------ AVAILABLE DATA ------

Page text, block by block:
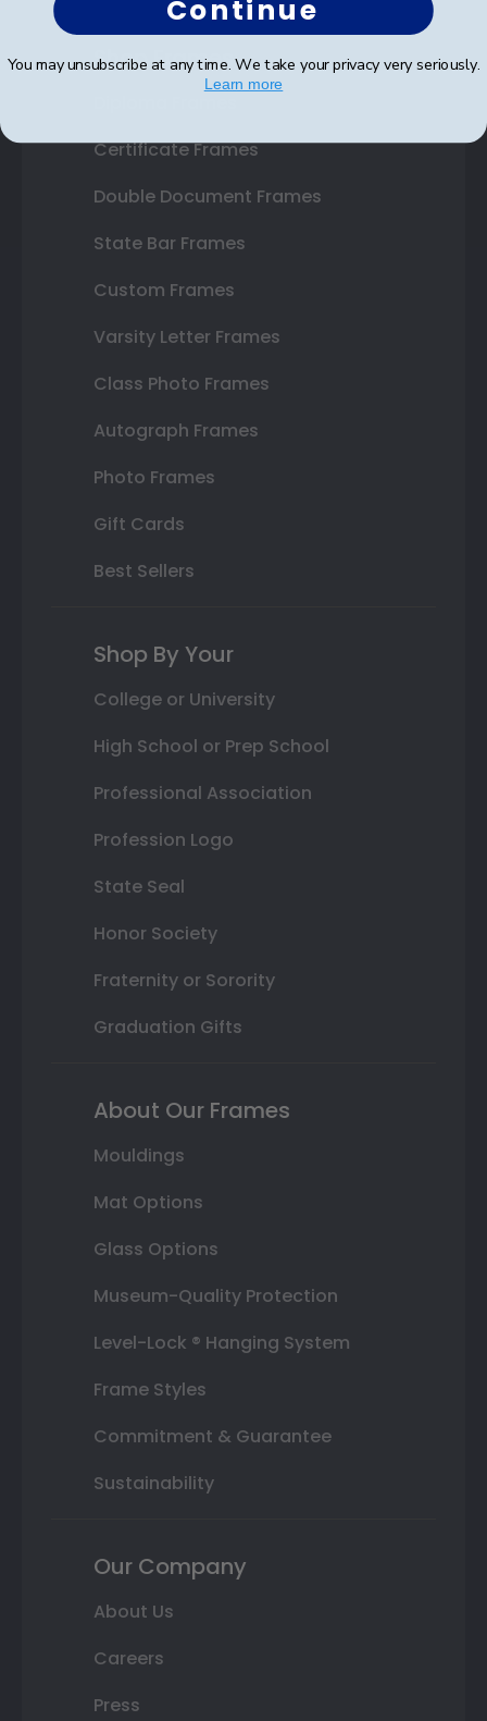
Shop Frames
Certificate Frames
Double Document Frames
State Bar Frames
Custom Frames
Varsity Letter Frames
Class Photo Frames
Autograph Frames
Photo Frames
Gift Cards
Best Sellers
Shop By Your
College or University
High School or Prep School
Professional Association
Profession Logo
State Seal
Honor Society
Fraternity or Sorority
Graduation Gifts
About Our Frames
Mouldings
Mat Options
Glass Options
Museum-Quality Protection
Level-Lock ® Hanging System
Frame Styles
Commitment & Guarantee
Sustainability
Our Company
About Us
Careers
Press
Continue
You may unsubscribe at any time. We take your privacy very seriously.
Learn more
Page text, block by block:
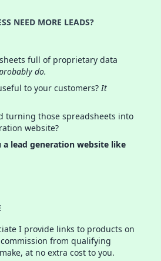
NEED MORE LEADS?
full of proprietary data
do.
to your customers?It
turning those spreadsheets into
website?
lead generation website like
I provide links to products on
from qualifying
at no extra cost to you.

------

- TASK ITEM:
Take every line above where "website" appears and copy it.

- RESPONSE FOR THIS EXERCISE:
website?
lead generation website like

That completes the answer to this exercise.